■ Study material:

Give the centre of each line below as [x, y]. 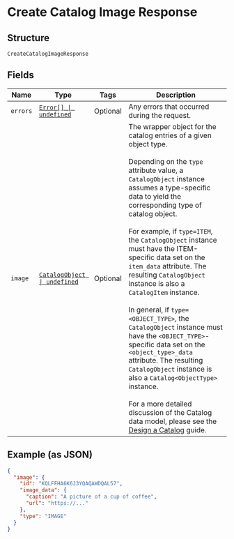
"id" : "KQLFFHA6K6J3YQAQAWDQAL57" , [71, 484]
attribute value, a [156, 170]
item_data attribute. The [167, 266]
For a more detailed [160, 404]
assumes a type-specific [170, 188]
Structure [29, 38]
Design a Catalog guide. [167, 430]
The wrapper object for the [172, 126]
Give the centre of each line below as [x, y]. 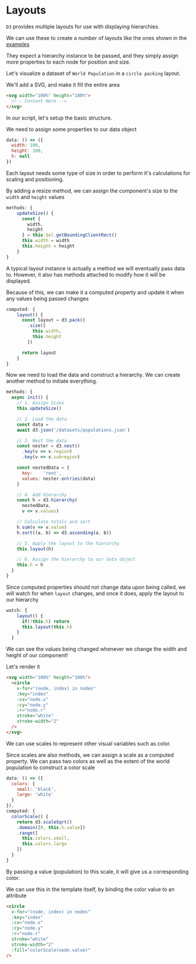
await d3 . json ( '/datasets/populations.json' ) [74, 430]
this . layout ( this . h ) [47, 627]
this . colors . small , [45, 839]
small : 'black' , [37, 789]
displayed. [19, 281]
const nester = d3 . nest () [49, 446]
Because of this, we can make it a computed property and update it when [95, 292]
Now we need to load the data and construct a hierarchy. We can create [93, 375]
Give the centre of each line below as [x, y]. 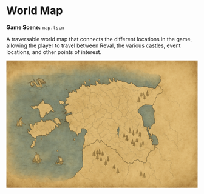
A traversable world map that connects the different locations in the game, [99, 39]
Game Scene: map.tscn [35, 27]
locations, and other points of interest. [54, 52]
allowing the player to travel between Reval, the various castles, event [93, 45]
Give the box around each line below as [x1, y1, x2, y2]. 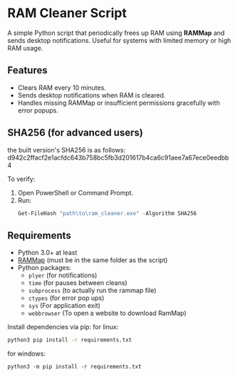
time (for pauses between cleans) [28, 279, 128, 287]
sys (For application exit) [28, 301, 101, 310]
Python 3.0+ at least [17, 248, 78, 257]
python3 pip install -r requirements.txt [7, 336, 133, 344]
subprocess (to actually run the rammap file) [28, 286, 157, 295]
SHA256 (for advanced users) [7, 127, 144, 139]
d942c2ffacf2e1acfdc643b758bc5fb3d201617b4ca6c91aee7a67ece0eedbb [7, 153, 229, 162]
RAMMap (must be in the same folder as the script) [17, 256, 168, 264]
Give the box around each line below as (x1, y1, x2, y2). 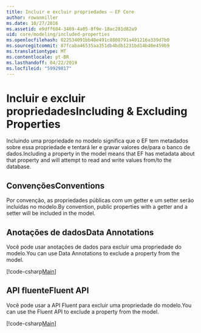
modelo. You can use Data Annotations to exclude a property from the (6, 249, 180, 257)
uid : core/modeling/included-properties (6, 32, 111, 38)
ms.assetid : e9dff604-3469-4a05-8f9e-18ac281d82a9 (6, 25, 137, 32)
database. (6, 163, 32, 170)
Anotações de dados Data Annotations (6, 227, 154, 237)
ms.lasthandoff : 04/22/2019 (6, 59, 78, 66)
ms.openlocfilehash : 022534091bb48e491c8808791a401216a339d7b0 (6, 37, 170, 43)
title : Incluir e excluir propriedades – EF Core (6, 8, 135, 15)

■ Goal of the exercise: Please restate exactly the lines from the one containing "SHA256 (for advanced" down to the end of the material, both ends kept, and do not include the pictures.

■ Output of the task:
SHA256 (for advanced users) [7, 127, 144, 139]
d942c2ffacf2e1acfdc643b758bc5fb3d201617b4ca6c91aee7a67ece0eedbb [7, 153, 229, 162]
RAMMap (must be in the same folder as the script) [17, 256, 168, 264]
Give the box around each line below as (x1, y1, x2, y2). 
modelo. You can use Data Annotations to exclude a property from the (6, 249, 180, 257)
uid : core/modeling/included-properties (6, 32, 111, 38)
ms.assetid : e9dff604-3469-4a05-8f9e-18ac281d82a9 (6, 25, 137, 32)
database. (6, 163, 32, 170)
Anotações de dados Data Annotations (6, 227, 154, 237)
ms.lasthandoff : 04/22/2019 (6, 59, 78, 66)
ms.openlocfilehash : 022534091bb48e491c8808791a401216a339d7b0 (6, 37, 170, 43)
title : Incluir e excluir propriedades – EF Core (6, 8, 135, 15)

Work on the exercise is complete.